From Classroom to Summer: Supporting Children Through School Year Endings and New Beginnings
- Gabriella Oliveira, MSW
- 3 days ago
- 2 min read
As the school year comes to a close, many families celebrate milestones like graduations or the transition into summer break. While these moments can be exciting, they may also bring about stress, anxiety, and emotional upheaval—especially for children who struggle with change or separation anxiety. As school clinical counselors, we often work with parents to help them support their children during these sensitive transitions in ways that build emotional resilience and create a sense of safety.
One of the most important steps is to acknowledge your child’s feelings. Changes such as leaving a beloved teacher, saying goodbye to friends, or graduating to a new school level can trigger feelings of grief, fear, or uncertainty. It's important to normalize these emotions by validating them without rushing to “fix” them. Simple statements like, “It’s okay to feel sad about leaving your classroom” or “I know change can feel scary” go a long way in helping children process transitions in a healthy way.

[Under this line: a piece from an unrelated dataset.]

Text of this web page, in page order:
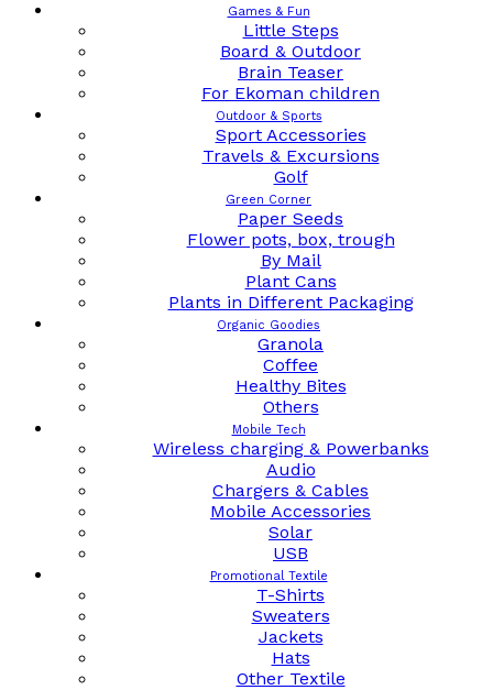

For children who struggle with anxiety, especially around separation or uncertainty, establishing predictable routines during the summer can provide much-needed structure. Routines help children feel secure, offering a sense of control amid the unknown. This doesn’t mean overscheduling, balance is key, but having consistent sleep times, meal routines, and planned activities can prevent feelings of aimlessness or overwhelm.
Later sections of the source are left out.